= Lords & Wizards =

Fantasy board game

Cover art of the boxed edition by Mike Gilbert

Lords & Wizards is a fantasy board wargame published by Fantasy Games Unlimited (FGU) in 1977.

==Description==
Lords & Wizards is a wargame of world conquest for 2–12 players. Players control leaders who amass armies and magical items in a bid to eliminate their opponents. Leader units advance in levels after gaining experience.

===Components===
The game box or ziplock bag contains:
- 28" x 22" paper hex grid map sheet,
- 72-page typewritten rulebook
- 800 die-cut counters
- Time/Money card
- three cards of tables
- six-sided die

===Setup===
A Legend is dealt out to each city and ruin on the map. Each player decides which type of leader to start with, either a Lord or a Wizard, and must also choose an alignment for the leader (Good, Neutral or Chaotic). Each alignment has both a advantages and disadvantages. The starting place for each player is randomly determined, and the player may then discover what Legend belongs to that player's starting city, and whether the Legend may be of use.

===Gameplay===
Each player uses their leader to search for allies, henchmen, creatures and magic items in order to create the strongest force. A turn represents half a month, and each year consists of nine months. The game ends at the end of the third year (54 turns). Each unit has a movement rating, which can be affected by terrain. Combat is resolved using a standard Combat Result Table (CRT) and a die roll. Magic items that have been gained or bought can be used in combat. Lords gain a level of experience every three months (six turns). A Wizard gains a level after four turns spent studying.

===Victory conditions===
The game can end before its scheduled finish if one player eliminates all the other players. If the game lasts until the end of the third year, the player with the leader who has gained the most levels wins. If two or more leaders are tied for levels gained, the following become the tie-breaker in order of precedence: greatest Gold Talent income, most magical items of the same alignment; most current Gold Talents.

==Publication history==
In the mid-1970s, shortly after the publication of Dungeons & Dragons, 16-year-old Adam Gruen designed a fantasy-themed Risk-like game for his friends by borrowing the components from two SPI wargames. He used the isopmorphic maps from Strategy I to produce a never-ending map, and the graphical counters from Dark Ages to represent Tolkienesque elves, dwarves, and monsters. Gruen sold the game to FGU, who published it in both a ziplock bag and as a boxed set in 1977 with cover and interior art by Mike Gilbert.

==Reception==
In Issue 7 of White Dwarf, Fred Hemmings noted that there was a constant shortage of certain types of counters, and found the map was of "an unwieldy size." He also found parts of the rules to be "vague and contradictory," and some of the allies, Legends and magical items unbalanced the game. Hemmings concluded by giving the game a below-average rating of 6 out of 10, stating "it is clear that a lot of work has gone into the game. Given this it seems a pity that the sides are not more evenly balanced."

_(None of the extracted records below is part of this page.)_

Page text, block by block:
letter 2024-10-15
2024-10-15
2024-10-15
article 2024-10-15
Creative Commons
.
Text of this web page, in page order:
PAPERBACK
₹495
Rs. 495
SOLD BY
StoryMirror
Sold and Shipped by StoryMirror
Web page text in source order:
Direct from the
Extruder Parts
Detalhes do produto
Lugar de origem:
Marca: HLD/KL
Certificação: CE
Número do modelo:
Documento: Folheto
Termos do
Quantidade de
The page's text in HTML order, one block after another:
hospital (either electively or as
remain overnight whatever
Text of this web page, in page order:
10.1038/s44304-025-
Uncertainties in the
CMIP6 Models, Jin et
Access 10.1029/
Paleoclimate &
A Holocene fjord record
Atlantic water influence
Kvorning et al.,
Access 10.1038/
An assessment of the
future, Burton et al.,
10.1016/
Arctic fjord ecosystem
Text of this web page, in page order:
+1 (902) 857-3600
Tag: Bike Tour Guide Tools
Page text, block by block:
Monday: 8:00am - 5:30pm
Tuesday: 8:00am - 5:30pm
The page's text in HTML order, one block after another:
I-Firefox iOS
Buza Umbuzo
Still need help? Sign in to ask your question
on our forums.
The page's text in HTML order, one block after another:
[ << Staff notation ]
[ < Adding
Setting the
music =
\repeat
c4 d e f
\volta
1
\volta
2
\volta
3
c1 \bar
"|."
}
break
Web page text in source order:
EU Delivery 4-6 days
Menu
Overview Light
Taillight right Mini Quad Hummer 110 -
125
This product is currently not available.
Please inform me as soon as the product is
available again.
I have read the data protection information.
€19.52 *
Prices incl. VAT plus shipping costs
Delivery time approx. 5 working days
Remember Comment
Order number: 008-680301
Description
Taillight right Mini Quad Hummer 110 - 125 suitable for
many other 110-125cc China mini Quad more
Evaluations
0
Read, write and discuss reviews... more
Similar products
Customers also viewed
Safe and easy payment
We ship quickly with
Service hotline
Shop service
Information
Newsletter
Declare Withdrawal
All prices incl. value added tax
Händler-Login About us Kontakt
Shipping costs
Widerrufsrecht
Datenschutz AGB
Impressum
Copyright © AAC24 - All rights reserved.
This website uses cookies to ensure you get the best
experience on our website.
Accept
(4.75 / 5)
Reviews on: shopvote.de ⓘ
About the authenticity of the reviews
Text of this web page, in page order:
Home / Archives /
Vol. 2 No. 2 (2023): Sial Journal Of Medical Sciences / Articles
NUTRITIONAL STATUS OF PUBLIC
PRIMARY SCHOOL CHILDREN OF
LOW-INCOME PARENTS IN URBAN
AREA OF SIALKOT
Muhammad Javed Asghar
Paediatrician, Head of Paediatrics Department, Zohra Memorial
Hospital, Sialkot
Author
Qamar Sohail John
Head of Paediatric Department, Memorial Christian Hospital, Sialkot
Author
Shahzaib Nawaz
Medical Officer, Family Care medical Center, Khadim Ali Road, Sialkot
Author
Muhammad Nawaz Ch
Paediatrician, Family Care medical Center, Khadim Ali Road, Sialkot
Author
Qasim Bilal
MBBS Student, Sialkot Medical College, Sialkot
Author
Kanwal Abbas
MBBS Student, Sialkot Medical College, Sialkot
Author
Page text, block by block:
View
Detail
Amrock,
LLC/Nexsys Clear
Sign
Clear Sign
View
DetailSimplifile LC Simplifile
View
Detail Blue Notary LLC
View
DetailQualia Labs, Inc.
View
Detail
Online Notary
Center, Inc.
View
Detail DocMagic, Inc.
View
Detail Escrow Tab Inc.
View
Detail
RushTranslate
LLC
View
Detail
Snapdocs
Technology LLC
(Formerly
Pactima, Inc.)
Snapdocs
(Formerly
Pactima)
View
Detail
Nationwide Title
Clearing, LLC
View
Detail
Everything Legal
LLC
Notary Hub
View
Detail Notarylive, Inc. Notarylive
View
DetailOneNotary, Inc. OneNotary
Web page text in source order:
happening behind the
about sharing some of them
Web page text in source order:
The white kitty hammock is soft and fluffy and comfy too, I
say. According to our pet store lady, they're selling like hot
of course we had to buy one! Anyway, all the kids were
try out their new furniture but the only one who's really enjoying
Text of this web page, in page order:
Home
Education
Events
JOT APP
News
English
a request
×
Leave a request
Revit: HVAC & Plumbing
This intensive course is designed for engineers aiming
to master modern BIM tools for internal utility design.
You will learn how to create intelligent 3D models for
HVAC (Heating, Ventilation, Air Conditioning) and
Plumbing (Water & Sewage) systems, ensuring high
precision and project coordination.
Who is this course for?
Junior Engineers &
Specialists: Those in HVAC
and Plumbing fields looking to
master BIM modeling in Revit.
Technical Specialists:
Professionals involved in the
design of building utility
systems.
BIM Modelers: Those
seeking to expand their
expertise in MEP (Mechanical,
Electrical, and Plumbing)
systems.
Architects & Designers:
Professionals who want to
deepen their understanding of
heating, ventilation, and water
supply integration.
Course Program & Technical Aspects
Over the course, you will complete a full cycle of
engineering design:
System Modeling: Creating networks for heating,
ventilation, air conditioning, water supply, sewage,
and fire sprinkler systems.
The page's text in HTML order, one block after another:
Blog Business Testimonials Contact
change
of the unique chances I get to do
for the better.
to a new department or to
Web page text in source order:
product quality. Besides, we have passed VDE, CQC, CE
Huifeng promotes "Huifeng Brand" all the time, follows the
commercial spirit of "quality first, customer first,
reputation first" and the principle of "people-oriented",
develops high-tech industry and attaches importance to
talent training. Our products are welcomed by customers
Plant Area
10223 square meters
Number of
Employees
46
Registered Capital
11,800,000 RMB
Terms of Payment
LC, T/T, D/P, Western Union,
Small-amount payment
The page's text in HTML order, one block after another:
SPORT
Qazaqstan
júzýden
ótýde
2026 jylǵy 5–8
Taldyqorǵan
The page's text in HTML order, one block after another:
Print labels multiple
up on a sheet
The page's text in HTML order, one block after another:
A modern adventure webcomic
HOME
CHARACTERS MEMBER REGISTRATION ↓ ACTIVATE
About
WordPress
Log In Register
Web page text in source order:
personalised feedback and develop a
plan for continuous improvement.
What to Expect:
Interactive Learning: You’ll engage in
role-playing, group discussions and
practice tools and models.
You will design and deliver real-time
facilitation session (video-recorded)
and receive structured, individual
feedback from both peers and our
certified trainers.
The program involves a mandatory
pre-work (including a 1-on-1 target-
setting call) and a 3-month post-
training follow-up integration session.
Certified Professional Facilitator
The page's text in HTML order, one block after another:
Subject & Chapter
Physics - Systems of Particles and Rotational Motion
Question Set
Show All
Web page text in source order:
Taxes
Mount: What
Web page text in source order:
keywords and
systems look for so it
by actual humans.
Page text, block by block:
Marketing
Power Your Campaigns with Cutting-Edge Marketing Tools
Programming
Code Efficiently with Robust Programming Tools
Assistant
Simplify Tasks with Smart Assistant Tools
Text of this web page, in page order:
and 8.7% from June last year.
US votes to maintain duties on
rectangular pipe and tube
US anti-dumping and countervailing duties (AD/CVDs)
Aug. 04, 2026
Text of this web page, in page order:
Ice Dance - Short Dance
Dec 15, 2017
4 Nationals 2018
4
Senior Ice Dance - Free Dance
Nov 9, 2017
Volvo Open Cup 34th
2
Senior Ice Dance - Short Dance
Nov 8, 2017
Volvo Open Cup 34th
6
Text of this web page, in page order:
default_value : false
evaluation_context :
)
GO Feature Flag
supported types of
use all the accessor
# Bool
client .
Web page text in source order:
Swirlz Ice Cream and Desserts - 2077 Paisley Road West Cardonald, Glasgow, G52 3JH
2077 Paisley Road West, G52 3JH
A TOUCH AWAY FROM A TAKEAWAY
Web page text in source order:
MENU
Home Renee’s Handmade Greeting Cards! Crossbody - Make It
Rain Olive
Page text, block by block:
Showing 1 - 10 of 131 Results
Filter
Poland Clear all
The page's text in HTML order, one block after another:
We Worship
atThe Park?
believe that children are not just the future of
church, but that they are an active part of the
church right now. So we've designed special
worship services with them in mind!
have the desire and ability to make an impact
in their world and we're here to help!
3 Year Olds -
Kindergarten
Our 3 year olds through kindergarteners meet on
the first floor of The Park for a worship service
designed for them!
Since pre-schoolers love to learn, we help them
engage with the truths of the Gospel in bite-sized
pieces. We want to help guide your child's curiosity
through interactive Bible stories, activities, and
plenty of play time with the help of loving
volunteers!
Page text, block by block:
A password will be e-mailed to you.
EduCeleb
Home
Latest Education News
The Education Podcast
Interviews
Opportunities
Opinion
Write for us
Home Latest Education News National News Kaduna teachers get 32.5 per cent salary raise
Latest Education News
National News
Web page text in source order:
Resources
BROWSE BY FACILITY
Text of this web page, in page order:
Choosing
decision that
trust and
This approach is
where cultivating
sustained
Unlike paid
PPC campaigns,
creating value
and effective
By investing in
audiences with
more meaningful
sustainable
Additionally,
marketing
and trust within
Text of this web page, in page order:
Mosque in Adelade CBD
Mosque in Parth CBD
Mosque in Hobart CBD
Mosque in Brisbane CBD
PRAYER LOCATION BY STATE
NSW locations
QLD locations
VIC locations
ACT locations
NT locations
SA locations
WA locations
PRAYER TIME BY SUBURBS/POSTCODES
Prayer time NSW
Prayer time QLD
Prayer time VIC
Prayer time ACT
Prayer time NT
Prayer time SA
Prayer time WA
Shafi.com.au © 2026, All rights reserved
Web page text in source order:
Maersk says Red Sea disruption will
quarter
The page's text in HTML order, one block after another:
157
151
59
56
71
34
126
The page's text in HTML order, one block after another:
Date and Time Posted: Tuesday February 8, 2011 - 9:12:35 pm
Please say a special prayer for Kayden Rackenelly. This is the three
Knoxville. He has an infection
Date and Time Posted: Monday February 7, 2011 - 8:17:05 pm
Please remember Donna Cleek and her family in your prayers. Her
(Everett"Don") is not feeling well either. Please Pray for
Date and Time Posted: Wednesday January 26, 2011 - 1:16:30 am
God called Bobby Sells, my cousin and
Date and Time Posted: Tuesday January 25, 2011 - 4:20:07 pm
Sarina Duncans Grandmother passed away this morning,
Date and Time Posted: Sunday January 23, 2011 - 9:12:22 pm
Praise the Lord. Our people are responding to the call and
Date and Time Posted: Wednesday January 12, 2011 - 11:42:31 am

In the inaugural issue of Ares (March 1980), Greg Costikyan called the game "nothing so much as a fantasy Blitzkrieg", and noted that "strategic finesse is the major factor in determining the outcome of the game." He didn't like that the counters had no labels on them, meaning "one must infer their nature from the illustration on the counter, which results in frequent reference to the counter summary in the game rules." He concluded by giving the game a below-average rating of 5 out of 9, saying, "Lords & Wizards is a solid, competent design with no great innovation, and some graphics problems."

==Awards==
At the 1978 Origins Awards, Lords & Wizards was a finalist for the Charles S. Roberts Award for "Best Fantasy Board Game of 1977."